EXERCISE DESCRIPTION
Count the lines in the records below that contain the word "click", and give only that number.

EXERCISE DATA
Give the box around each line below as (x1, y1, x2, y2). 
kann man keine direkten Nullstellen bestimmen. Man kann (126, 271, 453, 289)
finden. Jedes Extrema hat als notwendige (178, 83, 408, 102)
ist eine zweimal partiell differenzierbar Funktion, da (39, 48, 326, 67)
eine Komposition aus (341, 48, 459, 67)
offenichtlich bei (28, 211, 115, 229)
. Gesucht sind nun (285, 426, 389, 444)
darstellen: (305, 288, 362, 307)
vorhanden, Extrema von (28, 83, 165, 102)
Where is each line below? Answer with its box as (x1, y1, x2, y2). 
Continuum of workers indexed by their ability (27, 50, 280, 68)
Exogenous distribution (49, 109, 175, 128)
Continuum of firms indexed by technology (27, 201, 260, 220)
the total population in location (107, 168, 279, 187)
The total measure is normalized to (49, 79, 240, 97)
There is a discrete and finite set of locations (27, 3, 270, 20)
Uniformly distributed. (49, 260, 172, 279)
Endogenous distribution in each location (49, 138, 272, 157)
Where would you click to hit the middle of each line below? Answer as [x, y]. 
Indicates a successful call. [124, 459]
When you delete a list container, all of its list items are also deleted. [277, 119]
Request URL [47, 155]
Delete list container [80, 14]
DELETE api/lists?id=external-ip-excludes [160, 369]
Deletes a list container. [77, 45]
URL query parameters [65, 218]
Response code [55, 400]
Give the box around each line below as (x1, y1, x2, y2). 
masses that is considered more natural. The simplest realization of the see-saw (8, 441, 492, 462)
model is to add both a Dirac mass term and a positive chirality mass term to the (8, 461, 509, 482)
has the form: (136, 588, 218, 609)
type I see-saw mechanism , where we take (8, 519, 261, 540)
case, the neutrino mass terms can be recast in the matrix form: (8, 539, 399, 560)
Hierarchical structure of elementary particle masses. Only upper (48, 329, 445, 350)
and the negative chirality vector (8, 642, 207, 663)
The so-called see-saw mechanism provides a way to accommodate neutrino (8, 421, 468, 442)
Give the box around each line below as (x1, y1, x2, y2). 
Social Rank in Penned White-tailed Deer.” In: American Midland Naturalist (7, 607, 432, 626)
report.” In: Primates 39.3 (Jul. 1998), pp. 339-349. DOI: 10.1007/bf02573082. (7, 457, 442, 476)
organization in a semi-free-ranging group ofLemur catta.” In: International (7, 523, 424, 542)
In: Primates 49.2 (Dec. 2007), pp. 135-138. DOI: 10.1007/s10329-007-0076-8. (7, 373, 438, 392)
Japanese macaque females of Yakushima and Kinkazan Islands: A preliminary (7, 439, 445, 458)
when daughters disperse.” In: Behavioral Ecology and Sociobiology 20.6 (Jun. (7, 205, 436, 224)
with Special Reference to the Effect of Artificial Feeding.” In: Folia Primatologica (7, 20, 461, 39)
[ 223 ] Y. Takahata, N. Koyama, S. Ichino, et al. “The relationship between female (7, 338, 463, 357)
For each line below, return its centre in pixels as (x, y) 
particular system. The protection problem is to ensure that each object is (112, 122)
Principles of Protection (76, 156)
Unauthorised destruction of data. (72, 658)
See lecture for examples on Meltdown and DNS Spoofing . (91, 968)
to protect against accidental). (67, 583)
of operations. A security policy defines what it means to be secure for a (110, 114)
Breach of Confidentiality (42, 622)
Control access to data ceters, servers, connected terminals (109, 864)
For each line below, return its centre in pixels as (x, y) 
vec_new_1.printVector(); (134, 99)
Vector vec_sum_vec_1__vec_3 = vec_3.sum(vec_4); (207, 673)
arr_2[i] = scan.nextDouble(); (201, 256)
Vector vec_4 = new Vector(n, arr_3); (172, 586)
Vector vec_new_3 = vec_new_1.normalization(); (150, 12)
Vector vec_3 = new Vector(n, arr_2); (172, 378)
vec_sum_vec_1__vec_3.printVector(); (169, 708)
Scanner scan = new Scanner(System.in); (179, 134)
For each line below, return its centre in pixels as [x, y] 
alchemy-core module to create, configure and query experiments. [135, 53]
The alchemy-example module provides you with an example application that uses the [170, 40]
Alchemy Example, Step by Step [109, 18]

--

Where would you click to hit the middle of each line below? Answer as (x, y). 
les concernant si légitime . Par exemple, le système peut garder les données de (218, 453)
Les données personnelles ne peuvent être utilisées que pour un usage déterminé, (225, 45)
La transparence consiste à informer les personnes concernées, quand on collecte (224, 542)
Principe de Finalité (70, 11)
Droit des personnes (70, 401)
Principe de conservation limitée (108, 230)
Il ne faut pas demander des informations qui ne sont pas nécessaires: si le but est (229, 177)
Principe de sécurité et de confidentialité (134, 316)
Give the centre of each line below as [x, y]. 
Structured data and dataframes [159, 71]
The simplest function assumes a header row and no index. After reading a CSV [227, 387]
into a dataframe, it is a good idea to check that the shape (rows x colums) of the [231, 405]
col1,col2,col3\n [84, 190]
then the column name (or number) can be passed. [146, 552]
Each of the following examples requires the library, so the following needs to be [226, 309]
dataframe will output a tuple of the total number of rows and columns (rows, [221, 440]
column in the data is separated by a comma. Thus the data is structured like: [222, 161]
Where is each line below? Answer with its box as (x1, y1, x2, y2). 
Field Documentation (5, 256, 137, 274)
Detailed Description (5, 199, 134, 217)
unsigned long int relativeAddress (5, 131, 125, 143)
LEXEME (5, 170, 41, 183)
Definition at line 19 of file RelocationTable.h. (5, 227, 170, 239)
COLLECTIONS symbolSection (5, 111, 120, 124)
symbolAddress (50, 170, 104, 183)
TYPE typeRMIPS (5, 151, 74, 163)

RESPONSE AREA
2